[Opening Records shown section]

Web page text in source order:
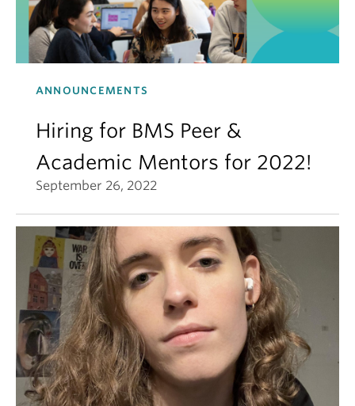
ANNOUNCEMENTS
Hiring for BMS Peer &
Academic Mentors for 2022!
September 26, 2022
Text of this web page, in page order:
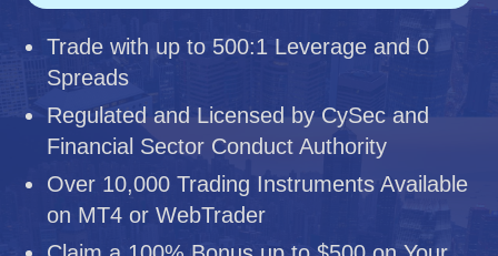
Trade with up to 500:1 Leverage and 0
Spreads
Regulated and Licensed by CySec and
Financial Sector Conduct Authority
Over 10,000 Trading Instruments Available
on MT4 or WebTrader
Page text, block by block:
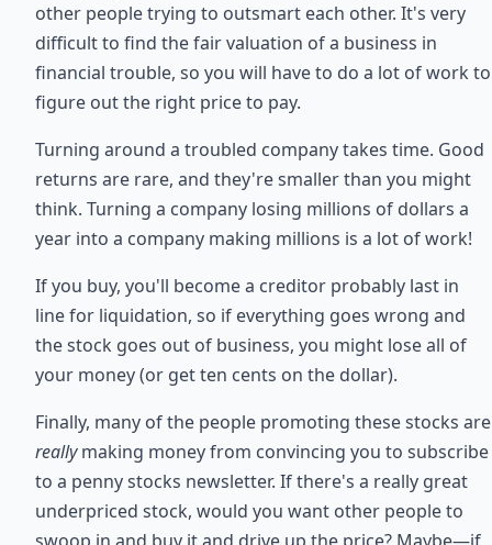
other people trying to outsmart each other. It's very
difficult to find the fair valuation of a business in
financial trouble, so you will have to do a lot of work to
figure out the right price to pay.
Turning around a troubled company takes time. Good
returns are rare, and they're smaller than you might
think. Turning a company losing millions of dollars a
year into a company making millions is a lot of work!
If you buy, you'll become a creditor probably last in
line for liquidation, so if everything goes wrong and
the stock goes out of business, you might lose all of
your money (or get ten cents on the dollar).
Finally, many of the people promoting these stocks are
reallymaking money from convincing you to subscribe
to a penny stocks newsletter. If there's a really great
underpriced stock, would you want other people to

[Closing Records shown section]

Taking the records above, print only and exactly the lines from the line with "Hiring for BMS Peer &" to the line with "Page text, block", both kept, and exclude pictures.

• [Expected answer]
Hiring for BMS Peer &
Academic Mentors for 2022!
September 26, 2022
Text of this web page, in page order:
Trade with up to 500:1 Leverage and 0
Spreads
Regulated and Licensed by CySec and
Financial Sector Conduct Authority
Over 10,000 Trading Instruments Available
on MT4 or WebTrader
Page text, block by block:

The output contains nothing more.